Despite dire predictions last fall that 20% or more of
companies might flunk the first audits of internal controls under Section 404 of the Sarbanes-Oxley Act, it now appears that only 8% didn't clear the bar. And for the most part, even those that had to admit to material weaknesses in their systems did not find themselves severely punished by equity markets. Yet, the process was hardly painless and companies have been howling for months about the resources needed for the first year of compliance. In 2004, the costs for just the nation's largest companies have been estimated at $1.4 billion.
The hand-wringing may not have been in vain. Although no one at the Securities and Exchange Commission (SEC) or the Public Company Accounting Oversight Board (PCAOB) would characterize it as such, there is evidence that the two agencies primarily responsible for Section 404 compliance are backing off a bit from their take-no-prisoners stance of last year. In mid-May, for example, the two came out with guidance for external auditors that emphasized exercising good judgment and relying on the work of others when auditing internal controls. Auditors should integrate the audits of financial reporting and internal controls, the regulators say. They should work from the top down, rather than wasting time checking low-level controls that aren't that important, and they should rely on controls assessments performed by the company when that's appropriate. Regulators say the guidelines should help cut 404-related costs in the second year of compliance, and observers agree.
Other signs of a softer stance include the one-year extension on 404 requirements that the SEC gave to smaller public companies and foreign-based companies. "The SEC faced a lot of pressure on this," says Joseph Carcello, director of research at the University of Tennessee's Corporate Governance Center.
Despite the fact that the SEC has beefed up its staffing by 33% to a full complement of 4,000--the first time in years that the agency has been fully staffed--the SEC claims that it has no plans to do random audits of Section 404 compliance or special reviews of Section 404 filings. "Section 404 documents are filed as part of a company's 10-K," says SEC spokesman Matt Well, adding that they will be reviewed as part of "the usual process of 10-Ks." Nor are there any plans to crack down on companies that reported material weaknesses. "Basically our message is that we want to focus on the important things and not get bogged down in minutiae," says Well. Explaining that the SEC sees Section 404 compliance as a learning process, he says, "Experience comes through doing."

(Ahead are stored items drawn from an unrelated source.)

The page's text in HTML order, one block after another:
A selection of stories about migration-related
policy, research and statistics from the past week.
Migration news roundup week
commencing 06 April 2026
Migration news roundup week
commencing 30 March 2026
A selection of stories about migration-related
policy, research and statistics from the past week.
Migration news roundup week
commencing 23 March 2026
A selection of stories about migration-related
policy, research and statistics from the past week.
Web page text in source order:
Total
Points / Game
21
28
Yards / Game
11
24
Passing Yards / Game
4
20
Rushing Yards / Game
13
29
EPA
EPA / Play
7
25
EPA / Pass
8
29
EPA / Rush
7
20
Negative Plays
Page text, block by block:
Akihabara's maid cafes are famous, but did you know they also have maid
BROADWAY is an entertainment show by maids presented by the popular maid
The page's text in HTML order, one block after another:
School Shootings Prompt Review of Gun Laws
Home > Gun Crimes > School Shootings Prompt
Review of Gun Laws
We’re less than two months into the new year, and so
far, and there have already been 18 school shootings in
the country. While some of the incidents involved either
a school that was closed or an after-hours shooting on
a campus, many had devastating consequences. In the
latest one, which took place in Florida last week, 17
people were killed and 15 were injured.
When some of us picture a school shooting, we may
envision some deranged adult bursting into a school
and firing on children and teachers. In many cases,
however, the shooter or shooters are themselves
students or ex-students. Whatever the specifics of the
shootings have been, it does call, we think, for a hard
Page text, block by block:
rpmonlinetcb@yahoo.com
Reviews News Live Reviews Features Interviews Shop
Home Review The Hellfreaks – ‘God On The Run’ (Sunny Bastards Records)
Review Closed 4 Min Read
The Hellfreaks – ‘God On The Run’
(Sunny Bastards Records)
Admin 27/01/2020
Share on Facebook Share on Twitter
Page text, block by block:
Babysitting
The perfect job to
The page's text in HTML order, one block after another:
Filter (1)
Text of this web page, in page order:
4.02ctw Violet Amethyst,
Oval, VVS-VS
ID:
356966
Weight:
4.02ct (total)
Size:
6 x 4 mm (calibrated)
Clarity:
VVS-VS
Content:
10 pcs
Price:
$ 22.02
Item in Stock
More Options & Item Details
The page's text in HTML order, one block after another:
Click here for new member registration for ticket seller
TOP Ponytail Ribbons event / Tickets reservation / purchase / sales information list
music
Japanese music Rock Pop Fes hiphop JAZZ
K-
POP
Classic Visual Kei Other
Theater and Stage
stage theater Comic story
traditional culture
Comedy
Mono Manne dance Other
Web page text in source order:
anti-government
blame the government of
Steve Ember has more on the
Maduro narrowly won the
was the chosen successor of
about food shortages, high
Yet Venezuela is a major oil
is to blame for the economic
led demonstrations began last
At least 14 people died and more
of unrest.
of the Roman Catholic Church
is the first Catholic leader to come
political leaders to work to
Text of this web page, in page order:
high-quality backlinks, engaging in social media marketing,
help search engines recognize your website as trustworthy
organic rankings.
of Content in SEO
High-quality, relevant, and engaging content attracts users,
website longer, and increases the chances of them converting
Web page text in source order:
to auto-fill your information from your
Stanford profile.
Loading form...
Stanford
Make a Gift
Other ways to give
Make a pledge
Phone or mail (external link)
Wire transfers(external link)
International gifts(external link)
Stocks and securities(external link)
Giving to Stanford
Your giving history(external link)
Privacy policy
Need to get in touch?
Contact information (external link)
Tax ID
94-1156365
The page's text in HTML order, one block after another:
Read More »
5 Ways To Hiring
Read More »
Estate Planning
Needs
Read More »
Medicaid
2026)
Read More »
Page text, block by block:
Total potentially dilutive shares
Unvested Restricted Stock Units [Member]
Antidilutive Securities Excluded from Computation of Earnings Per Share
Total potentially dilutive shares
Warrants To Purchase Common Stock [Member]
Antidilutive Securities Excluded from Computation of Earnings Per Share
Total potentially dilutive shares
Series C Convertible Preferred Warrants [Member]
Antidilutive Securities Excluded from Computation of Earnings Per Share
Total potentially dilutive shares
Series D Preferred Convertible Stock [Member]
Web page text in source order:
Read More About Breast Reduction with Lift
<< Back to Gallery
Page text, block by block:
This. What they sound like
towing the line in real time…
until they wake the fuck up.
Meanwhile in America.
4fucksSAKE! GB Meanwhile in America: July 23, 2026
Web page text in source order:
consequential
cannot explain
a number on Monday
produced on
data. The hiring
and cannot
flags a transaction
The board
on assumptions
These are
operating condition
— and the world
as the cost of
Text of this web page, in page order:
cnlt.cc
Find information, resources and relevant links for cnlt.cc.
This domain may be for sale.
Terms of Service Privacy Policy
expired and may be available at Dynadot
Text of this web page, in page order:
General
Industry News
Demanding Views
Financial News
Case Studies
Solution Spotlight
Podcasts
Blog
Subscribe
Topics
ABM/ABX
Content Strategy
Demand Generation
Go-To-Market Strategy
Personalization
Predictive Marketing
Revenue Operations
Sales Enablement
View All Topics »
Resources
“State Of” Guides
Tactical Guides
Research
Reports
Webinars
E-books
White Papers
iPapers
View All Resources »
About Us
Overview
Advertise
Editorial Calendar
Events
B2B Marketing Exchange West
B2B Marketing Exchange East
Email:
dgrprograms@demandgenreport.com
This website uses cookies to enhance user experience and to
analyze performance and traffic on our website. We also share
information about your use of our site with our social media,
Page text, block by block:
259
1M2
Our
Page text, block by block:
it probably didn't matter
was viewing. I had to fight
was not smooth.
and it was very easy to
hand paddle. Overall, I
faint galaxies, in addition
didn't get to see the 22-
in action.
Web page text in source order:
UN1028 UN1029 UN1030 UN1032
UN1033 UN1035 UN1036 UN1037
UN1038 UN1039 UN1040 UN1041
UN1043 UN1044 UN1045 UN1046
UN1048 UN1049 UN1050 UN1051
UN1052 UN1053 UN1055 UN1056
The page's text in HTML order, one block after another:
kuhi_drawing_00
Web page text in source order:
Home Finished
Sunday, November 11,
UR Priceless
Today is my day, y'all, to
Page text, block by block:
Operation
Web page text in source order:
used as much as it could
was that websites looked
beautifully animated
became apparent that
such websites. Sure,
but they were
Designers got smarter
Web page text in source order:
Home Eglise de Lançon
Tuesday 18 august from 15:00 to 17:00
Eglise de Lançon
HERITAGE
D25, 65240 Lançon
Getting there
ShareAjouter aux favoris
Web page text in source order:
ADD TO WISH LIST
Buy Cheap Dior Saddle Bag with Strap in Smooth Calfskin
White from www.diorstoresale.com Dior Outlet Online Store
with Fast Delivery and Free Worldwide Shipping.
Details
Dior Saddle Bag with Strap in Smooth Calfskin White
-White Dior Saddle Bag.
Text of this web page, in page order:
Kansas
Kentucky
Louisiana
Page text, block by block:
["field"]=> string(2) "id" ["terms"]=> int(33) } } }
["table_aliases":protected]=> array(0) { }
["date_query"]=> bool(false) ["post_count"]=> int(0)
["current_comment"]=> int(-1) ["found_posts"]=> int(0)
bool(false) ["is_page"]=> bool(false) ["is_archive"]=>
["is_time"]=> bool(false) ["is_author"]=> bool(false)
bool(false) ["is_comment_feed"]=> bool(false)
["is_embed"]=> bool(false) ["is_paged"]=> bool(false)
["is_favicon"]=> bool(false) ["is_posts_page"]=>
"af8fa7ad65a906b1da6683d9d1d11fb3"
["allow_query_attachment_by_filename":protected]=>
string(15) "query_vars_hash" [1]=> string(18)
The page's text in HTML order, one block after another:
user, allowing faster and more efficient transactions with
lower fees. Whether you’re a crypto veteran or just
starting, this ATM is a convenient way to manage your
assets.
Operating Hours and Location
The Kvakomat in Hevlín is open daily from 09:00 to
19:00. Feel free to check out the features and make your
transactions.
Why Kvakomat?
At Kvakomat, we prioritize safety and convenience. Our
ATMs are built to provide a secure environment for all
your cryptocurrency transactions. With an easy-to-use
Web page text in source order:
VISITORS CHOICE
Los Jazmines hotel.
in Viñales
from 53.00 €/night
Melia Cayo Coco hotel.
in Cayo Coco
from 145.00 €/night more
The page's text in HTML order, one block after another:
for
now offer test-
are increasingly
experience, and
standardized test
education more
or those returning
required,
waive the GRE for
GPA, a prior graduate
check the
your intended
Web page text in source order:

In part, the SEC may have decided to rely on the vigilance of external auditors and of the PCAOB, which is mandated to monitor them. The PCAOB has hired 150 crack inspectors and plans to add another 70 by yearend. It is midway through a review of all the accounting firms in the nation that audit public companies--a massive undertaking that includes sample reviews of 404 audits of clients' internal controls. Even here, however, tough-talking PCAOB chairman William McDonough told a gathering at Emory University's Goizueta Directors Institute in mid-May that his board's emphasis would be on providing "new tools to identify and resolve problems early in their development" and not on punishment, even when faced with "financial reporting and auditing failures."
"I think there is an element of truth to the idea that both the SEC and the PCAOB are going to be taking a more cooperative approach to regulating Section 404 compliance," says Dennis Beresford, former head of the Financial Accounting Standards Board and a member of the audit committees of Legg Mason Inc., Kimberly-Clark Corp. and MCI Inc. "But I don't view that as backing away from enforcement. It's more a recognition that it could take three to four years before everyone is settled in" with the new internal controls rules.
Dan Langer, director of the internal controls practice at Jefferson Wells International, says it's not surprising that regulators have shifted their position a bit. "There was so much devaluation in shareholder value from some of these events that [regulators] came out very conservatively initially," Langer says. "As we've gotten our sea legs a little bit, they're reinforcing some level of practicality around it all."
Surprisingly, investor groups seem comfortable with the SEC's approach. "There's an awful lot of gray area in the implementation of Section 404, and after talking with enforcement staff, I suspect that the SEC will be spending a lot of time on defining that gray," says Patrick McGurn, special counsel and executive vice president of Institutional Shareholder Services. "I'm guessing you'll see them take on a few companies that really didn't get what they wanted done with 404, but for the most part I think you'll see them trying to make things clearer."
Howard Sherman, COO of GovernanceMetrics International, agrees. "I think the SEC and PCAOB aren't backing off of enforcement as much as they're saying 'Let's see what the problems are and fix them,'" he says. "Institutional investors, too, are working with firms on fixing material weaknesses, not just jumping on them. That's why you haven't seen stock prices fall when Section 404 issues are reported."